Desenganem-se os que desvalorizam Donald Trump pensando que é um franco-atirador isolado, perigoso mas agindo por conta própria. Ou os que o consideram apenas uma caricatura do populismo, da ignorância, da arrogância, do autoritarismo e da grosseria política. Trump é tudo isso, mas é muito mais. E o mais importa.
1. Trump tem um programa político nacionalista e autoritário de direita e tem uma base social de apoio que se revê nas decisões que já tomou. É um programa simultaneamente de desregulação dos mercados e de protecionismo nacional, um programa contra o trabalho e contra os mínimos de Estado social que, num passado ainda recente, eram património comum, na Europa, de sociais-democratas e democratas-cristãos. E é esse programa que tem o apoio não apenas de cidadãos republicanos nos EUA, mas, embora de modo ainda envergonhado, de setores importantes da direita em vários países europeus, incluindo em Portugal, como foi assinalado por Pacheco Pereira.
2. As políticas sociais-democratas não visam anular o mercado. Visam, sim, a promoção da igualdade nas sociedades capitalistas através da regulação dos vários mercados e do desenvolvimento de mecanismos de compensação do seu funcionamento e de delimitação do seu âmbito. Visam, em suma, a construção de sociedades ao mesmo tempo prósperas e decentes.
Políticas de regulação, no caso de mercado de trabalho, para equilibrar a relação de poder entre empregados e empregadores, reduzir as desigualdades de rendimentos do trabalho e minimizar a pobreza entre os que trabalham, como são as políticas de promoção da liberdade sindical, de contratação coletiva e de definição de um salário mínimo. Políticas de compensação do funcionamento do mercado de trabalho, como são o rendimento social de inserção, as pensões mínimas ou o complemento solidário para idosos, que servem para proteger e combater a pobreza extrema daqueles que, estando dentro ou fora do mercado de trabalho, não têm rendimentos para sobreviver decentemente. Políticas de delimitação do âmbito dos mercados que, recusando a transformação das economias de mercado em sociedades de mercado, estiverem na origem da criação de serviços públicos universais e gratuitos. Em muitos países, a educação e a saúde constituíram-se como importantes exemplos de organização da vida social em moldes não mercantis, permitindo, naqueles domínios, a criação de patamares de bem-estar social para a generalidade da população.
3. O programa de Trump é definido contra estas políticas, ou melhor, contra as variantes fracas destas políticas nos EUA. E é por isso que agrada à direita mais radical, defensora de um capitalismo sem regras.

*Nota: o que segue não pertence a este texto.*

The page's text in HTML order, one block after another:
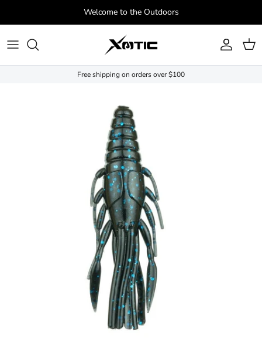
Welcome to the Outdoors
Account
Cart
Free shipping on orders over $100
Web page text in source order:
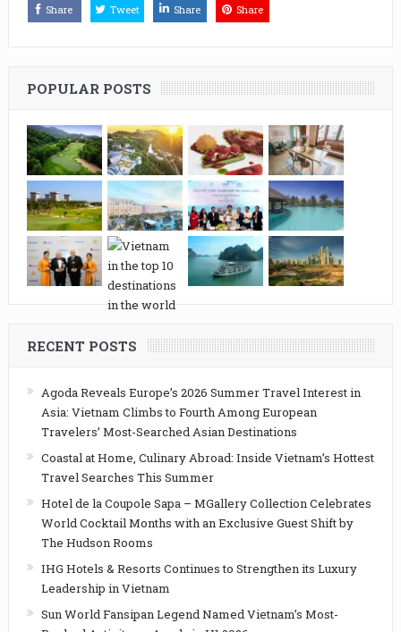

Proclamando o right of work, Trump propõe-se acabar com o que resta das políticas de regulação do mercado de trabalho, diminuindo os efeitos da contratação coletiva e colocando obstáculos à ação dos sindicatos e à sindicalização dos trabalhadores. Nomeando para ministra da Educação uma milionária que defende políticas de privatização das escolas e de generalização do cheque-ensino, ao mesmo tempo que inicia o processo legislativo de desmantelamento do Obamacare, Trump propõe-se limitar drasticamente a prestação pública de serviços sociais. Reduzindo os impostos e as contribuições das empresas, Trump propõe-se alienar a possibilidade de desenvolvimento de políticas públicas redistributivas e de promoção do bem comum. E, finalmente, com a desregulação do sistema financeiro, Trump está a tornar mais atrativo o investimento especulativo, valorizando a economia de casino em detrimento da economia produtiva e criando condições para uma nova crise financeira.
4. O que está a emergir não é novo. Trump está a reeditar os loucos anos 20 do século passado, quando o brilho das festas milionárias coexistia com o desespero das filas de desempregados e da sopa dos pobres. Ou quando a desregulação do sistema financeiro terminou de forma inglória na crise de 1929. Trump está a reabrir feridas antigas que pareciam saradas.

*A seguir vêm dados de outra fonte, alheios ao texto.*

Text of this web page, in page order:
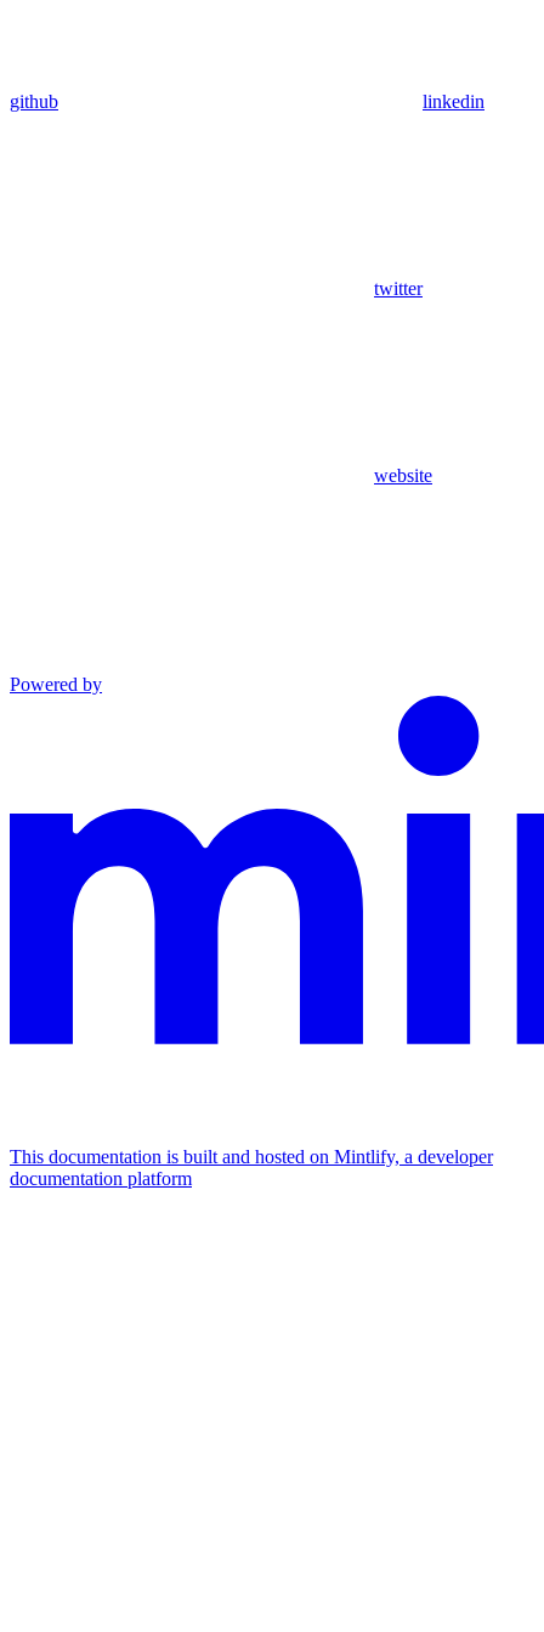
github linkedin
twitter
website
Powered by
This documentation is built and hosted on Mintlify, a developer
documentation platform

A incorporação, no funcionamento das democracias ocidentais, desde o pós-guerra, de princípios do ideário social-democrata, com variantes mais ou menos alargadas, adormeceu-nos e fez-nos esquecer o caminho percorrido. Fez-nos esquecer que para afirmar e defender o valor do trabalho perante o capital, para construir sociedades mais decentes, foi necessário um combate longo, uma luta de classes como então se dizia. A forma radical, sectária e agressiva como Trump está a avançar com o seu programa revela predisposição para abrir uma verdadeira guerra do capital contra o trabalho. A luta de classes está de volta, mas a iniciativa mudou de mãos.